Linear regression: slope, intercept, r_value = 1.02661040, 0.37698383, 0.75191435
R^2 = 0.56537520

Polynomial curve fitting#

Curve fitting is popular to use for datasets containing noise. To fit these curves of varying polynomial degree we can again use the least squares error calculation.

Using numpy.polyfit we can fit curves of varying polynomial degree to the data points. This is demonstrated below.

# Data points
xi = np.array([0.5, 2.0, 4.0, 5.0, 7.0, 9.0])
yi = np.array([0.5, 0.4, 0.3, 0.1, 0.9, 0.8])

# Let's set up some space to store all the polynomial coefficients
# there are some redundancies here, and we have assumed we will only 
# consider polynomials up to degree N
N = 6
poly_coeffs = np.zeros((N, N))

for i in range(N):
    poly_coeffs[i, :(i+1)] = np.polyfit(xi, yi, i)

print('poly_coeffs = \n{}'.format(poly_coeffs))
poly_coeffs = 
[[ 0.5         0.          0.          0.          0.          0.        ]
 [ 0.0508044   0.26714649  0.          0.          0.          0.        ]
 [ 0.02013603 -0.13983999  0.55279339  0.          0.          0.        ]
 [-0.00552147  0.09889271 -0.43193108  0.75909819  0.          0.        ]
 [-0.00420655  0.07403681 -0.38492428  0.59251888  0.27906056  0.        ]
 [-0.00301599  0.06536037 -0.49614427  1.59623195 -2.08266478  1.20030166]]
fig = plt.figure(figsize=(8, 6))
ax1 = fig.add_subplot(111)

x = np.linspace(0.4, 9.1, 100)

for i in range(N):
    p = np.poly1d(poly_coeffs[i, :(i+1)])
    ax1.plot(x, p(x), label='Degree %i' % i)
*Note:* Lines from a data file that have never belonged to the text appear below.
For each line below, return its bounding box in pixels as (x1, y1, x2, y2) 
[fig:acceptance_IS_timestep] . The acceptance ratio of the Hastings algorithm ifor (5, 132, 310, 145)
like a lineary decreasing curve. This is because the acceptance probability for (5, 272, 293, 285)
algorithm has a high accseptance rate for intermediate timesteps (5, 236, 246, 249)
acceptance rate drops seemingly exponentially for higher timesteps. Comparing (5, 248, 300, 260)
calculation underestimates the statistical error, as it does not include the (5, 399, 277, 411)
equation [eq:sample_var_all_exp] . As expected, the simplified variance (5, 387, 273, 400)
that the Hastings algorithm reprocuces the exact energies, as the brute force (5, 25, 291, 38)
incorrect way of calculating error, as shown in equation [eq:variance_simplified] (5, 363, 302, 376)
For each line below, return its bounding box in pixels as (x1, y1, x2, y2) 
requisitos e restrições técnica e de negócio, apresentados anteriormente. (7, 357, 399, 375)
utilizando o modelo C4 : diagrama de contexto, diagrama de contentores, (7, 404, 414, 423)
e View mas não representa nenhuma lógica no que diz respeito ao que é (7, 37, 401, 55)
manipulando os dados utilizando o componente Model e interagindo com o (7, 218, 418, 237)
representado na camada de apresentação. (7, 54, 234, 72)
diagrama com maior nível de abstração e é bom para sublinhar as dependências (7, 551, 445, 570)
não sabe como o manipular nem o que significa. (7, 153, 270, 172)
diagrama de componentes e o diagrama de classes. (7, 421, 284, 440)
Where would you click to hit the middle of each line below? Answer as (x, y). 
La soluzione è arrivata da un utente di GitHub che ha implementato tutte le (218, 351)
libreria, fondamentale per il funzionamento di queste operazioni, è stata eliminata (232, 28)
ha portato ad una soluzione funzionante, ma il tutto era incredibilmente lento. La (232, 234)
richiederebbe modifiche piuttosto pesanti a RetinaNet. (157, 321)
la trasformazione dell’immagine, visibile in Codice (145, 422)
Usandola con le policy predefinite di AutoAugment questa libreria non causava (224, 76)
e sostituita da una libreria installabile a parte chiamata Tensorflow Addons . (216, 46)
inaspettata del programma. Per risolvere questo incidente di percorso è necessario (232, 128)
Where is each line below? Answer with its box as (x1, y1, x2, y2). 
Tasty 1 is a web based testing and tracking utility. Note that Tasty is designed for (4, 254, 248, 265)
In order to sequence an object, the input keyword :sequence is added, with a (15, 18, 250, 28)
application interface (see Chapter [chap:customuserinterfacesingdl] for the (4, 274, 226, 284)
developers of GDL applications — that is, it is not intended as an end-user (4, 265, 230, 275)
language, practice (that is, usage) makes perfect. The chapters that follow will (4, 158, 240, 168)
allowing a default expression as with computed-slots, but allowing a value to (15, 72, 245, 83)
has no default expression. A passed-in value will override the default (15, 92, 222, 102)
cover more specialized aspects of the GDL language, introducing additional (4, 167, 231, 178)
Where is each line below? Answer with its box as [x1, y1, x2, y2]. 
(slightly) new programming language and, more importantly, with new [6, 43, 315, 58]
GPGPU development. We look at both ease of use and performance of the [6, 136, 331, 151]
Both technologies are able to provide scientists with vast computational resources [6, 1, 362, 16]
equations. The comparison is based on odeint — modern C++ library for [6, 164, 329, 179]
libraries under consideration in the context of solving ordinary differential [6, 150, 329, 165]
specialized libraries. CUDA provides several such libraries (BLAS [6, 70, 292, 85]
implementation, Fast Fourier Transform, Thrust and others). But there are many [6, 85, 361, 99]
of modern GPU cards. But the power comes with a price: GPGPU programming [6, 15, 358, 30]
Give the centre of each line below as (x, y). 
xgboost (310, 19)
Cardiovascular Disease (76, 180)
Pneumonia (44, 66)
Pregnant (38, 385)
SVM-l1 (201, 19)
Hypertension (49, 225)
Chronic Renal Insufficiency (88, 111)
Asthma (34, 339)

ax1.plot(xi, yi, 'o', color="black", label="raw data")

plt.legend(loc='best', fontsize = 12)
plt.title('Polynomial approximations of differing degree', fontsize=16)
plt.xlabel("x", fontsize=16)
plt.ylabel("y", fontsize=16)

Using the above function that evaluates the squared error, we can evaluate the error for each of the polynomials calculated above.

for i in range(N):
    p = np.poly1d(poly_coeffs[i, :(i+1)])
    print('Square of the difference between the data and the '
          'polynomial of degree {0:1d} = {1:.8e}.'.format(i, sqr_error(p, xi, yi)))
Square of the difference between the data and the polynomial of degree 0 = 4.60000000e-01.
Square of the difference between the data and the polynomial of degree 1 = 3.32988992e-01.
Square of the difference between the data and the polynomial of degree 2 = 1.99478242e-01.
Square of the difference between the data and the polynomial of degree 3 = 1.57303437e-01.
Square of the difference between the data and the polynomial of degree 4 = 4.69232378e-02.
Square of the difference between the data and the polynomial of degree 5 = 1.75525473e-26.

As can be seen above the error drops as we approximate the data with higher degree polynomials.

For some inspiration on multiple linear regression, you can look at “A beginner’s guide to linear regression in Python with Scikit-Learn” and “Linear regression case study”.